After flying debris killed three spectators at a CART race in 1998 and three more died at an IRL race in 1999, NASCAR–even though it had had no spectator deaths at its races–mandated tethering cables to keep wheels and hoods anchored to cars during crashes.
But as for driver safety, as early as 1985, the International Council of Motorsports Sciences tried to establish a universal data base on trauma and fatalities among racing organizations, with the aim of scientific approaches to prevention.
“As good as the idea sounds, it never got going,” says Olvey, one of the organizations founders.
“Some of the sanctioning bodies” didn’t want to provide their data, Olvey says.
Was NASCAR one?
“They were the primary ones,” Olvey says.
“We are no less interested in safety than anybody else,” Helton counters.
“We understand the price,” he says, refusing to give specifics. “There is speculation: `Why are they not doing it? Why won’t they tell us about it?’ It’s such a complicated process to be certain what you are working on is well-represented. If you go out and publicize what you are doing, people may become uncertain or unclear.”
Formula One, though, is open with its safety research, believing “it’s our obligation to make sure drivers are given maximum safety,” F1 team owner Eddie Jordan says. “It’s not just lip service.”
In F1, Sid Watkins, chief of neurology at City of London hospital, heads a medical team that travels worldwide to Grand Prix races. CART has eight physicians on the medical team Olvey and his chief orthopedic consultant, Terry Trammell of Indianapolis, head. They work in a $1.5 million mobile surgical and intensive care unit.
“[It’s] 850 square feet, and like a regular emergency room or intensive care unit,” Olvey says. “We’re able to do what we need to do.”
Their budget is more than $1 million a year. They amount to the personal physicians for CART drivers; for example, they know every injury and every allergy Michael Andretti has suffered. They can and have performed major procedures right in the cockpits at crash scenes.

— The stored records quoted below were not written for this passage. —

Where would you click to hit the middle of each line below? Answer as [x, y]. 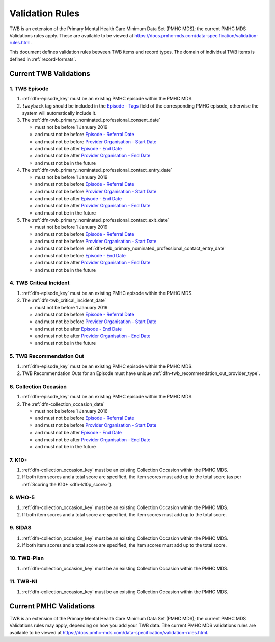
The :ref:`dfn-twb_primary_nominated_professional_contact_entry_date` [97, 170]
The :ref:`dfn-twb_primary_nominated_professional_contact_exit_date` [95, 220]
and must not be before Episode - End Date [80, 255]
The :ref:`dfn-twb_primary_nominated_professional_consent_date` [91, 120]
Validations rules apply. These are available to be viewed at [72, 35]
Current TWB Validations [50, 74]
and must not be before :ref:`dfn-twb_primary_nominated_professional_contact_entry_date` [130, 248]
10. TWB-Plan [27, 558]
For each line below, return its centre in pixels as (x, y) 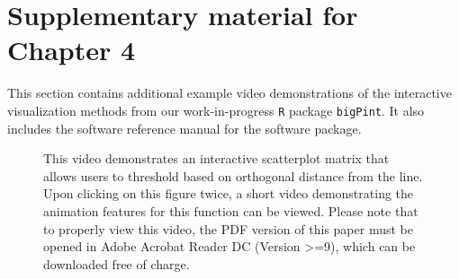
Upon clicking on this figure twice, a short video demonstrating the (229, 193)
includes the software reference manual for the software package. (184, 128)
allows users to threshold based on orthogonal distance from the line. (233, 175)
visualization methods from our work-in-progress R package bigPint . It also (216, 110)
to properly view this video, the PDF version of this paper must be (228, 228)
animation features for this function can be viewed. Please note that (231, 210)
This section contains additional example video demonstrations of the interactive (229, 93)
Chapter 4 (72, 50)

NASCAR’s version of traveling medical care is that administrative personnel carry medical records of drivers from track to track. Other than that, medical and emergency response are left up to individual tracks.
“We maintain that the smartest, most efficient, best providers of care are those who work on the interstates all week,” Helton says.
Helton also says local medical teams that individual tracks hire have better working relationships with local hospitals.
For more than a decade, various major corporations have offered full funding of specialized traveling medical teams for NASCAR, similar to those in CART and F1. Each offer has been refused because of NASCAR’s fear of liability for medical treatment of drivers, sources say.
Of the other racing series’ acceptance of responsibility versus NASCAR’s refusal of it, NASCAR Chairman Bill France Jr. has said, “They have their legal advisers and we have ours.”
Says Olvey: “In view of the fact that all other major motor sports sanctioning bodies have dedicated, in-house medical and safety teams, it leaves NASCAR as an outlier, by virtue of the fact that they continue to leave matters of safety up to the individual drivers and tracks.”
Olvey recalls conversations with NASCAR drivers that appalled him during his tenure at Homestead-Miami Speedway.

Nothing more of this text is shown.